Suspecté d’enrichissement illicite dont le montant est estimé à 694 milliards et poursuivi par la Justice pour concussion et malversations financières, Karim Wade séjourne depuis le 17 avril 2013 à la prison de Rabeuss à Dakar. En détention depuis cette date, le fils de l’ancien président sénégalais a été de nouveau renvoyé pour six mois dans sa cellule par la Cour de répression de l’enrichissement illicite (CREI), qui n’est jusque-là pas convaincue de l’innocence de l’héritier d’Abdoulaye Wade.
Mais les avocats de l’ex-superministre jugent scandaleuse cette décision et ont déclaré récemment lors d’une conférence dans la capitale sénégalaise que leur client ne répondrait plus aux convocations des juges de la CREI, estimant que cette juridiction est "illégale" et "inconstitutionnelle". Il n’en fallait pas plus pour relancer le débat sur ce feuilleton politico-judiciaire, qui secoue le lanterneau politique sénégalais depuis plusieurs mois.
Pour le pouvoir en place, Wade fils n’a pas réussi à justifier sa fortune colossale dissimulée dans des comptes européens via des prête-noms, par conséquent il ne peut bénéficier d’une liberté provisoire à fortiori d’une relaxe comme le réclament ses partisans, qui estiment, eux, que Macky Sall veut en finir avec un adversaire redoutable et considèrent que Karim est tout simplement un prisonnier politique.

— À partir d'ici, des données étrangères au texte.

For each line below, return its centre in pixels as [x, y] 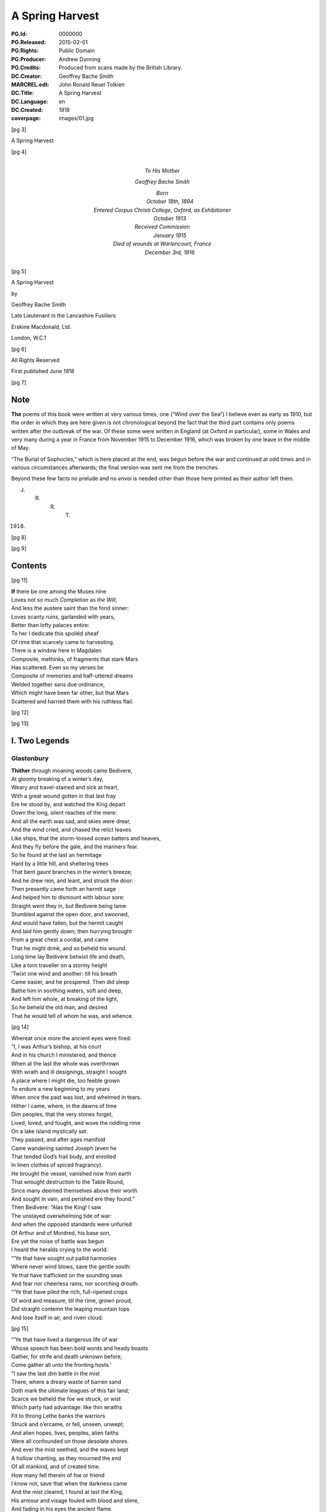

En cela les arguments ne manquent pas au collectif d’avocats pour conforter sa thèse : "Le 2 février 2013, la Cour de justice de la CEDEAO a indiqué que la présomption d’innocence de l’ancien ministre d’Etat a été violée, et la Cour suprême du Sénégal considère que le décret de nomination de tous les membres de la CREI méritait l’annulation". Fort de ces éléments il exige l’abandon pure et simple de la procédure. Dans tous les cas, sa décision est prise et sans appel : Karim ne répondra plus aux convocations des juges. Un des avocats du métis le plus célèbre du Sénégal subodore même que Macky Sall est prêt à faire abandonner les charges contre son client si ce dernier affirme publiquement qu’il ne fera plus de politique. Pour tout dire, selon les conseils de "Rimka", comme l’appellent affectueusement ses intimes, l’ex-employé de la Warburg Bank en Angleterre n’est ni plus ni moins qu’un prisonnier politique, et surtout un redoutable challenger à la présidentielle de 2017 qu’il faut brider dès à présent.
L’affaire doit sans doute embarrasser la CREI et par ricochet le pouvoir confrontés à cette fronde et à ce défi.
Mais la question fondamentale qui se pose est de savoir pourquoi est-ce maintenant que la défense juge la Cour illégale et inconstitutionnelle alors qu’elle a comparu à côté de son client à maintes reprises. Est-ce une stratégie ou un agacement de la défense ? A quoi rime alors cette volte-face ?
Ce feuilleton, à n’en point douter, continuera de défrayer la chronique, et au finish d’occulter les vrais problèmes des Sénégalais. Certes, il faut combattre l’impunité dans toutes ses formes, mais on a le sentiment qu’à Dakar la vie politique ne tourne qu’autour de ce dossier brûlant au détriment des grands chantiers tels que les problèmes d’électricité, de pénurie d’eau et du chômage des jeunes, ainsi que du pouvoir d’achat.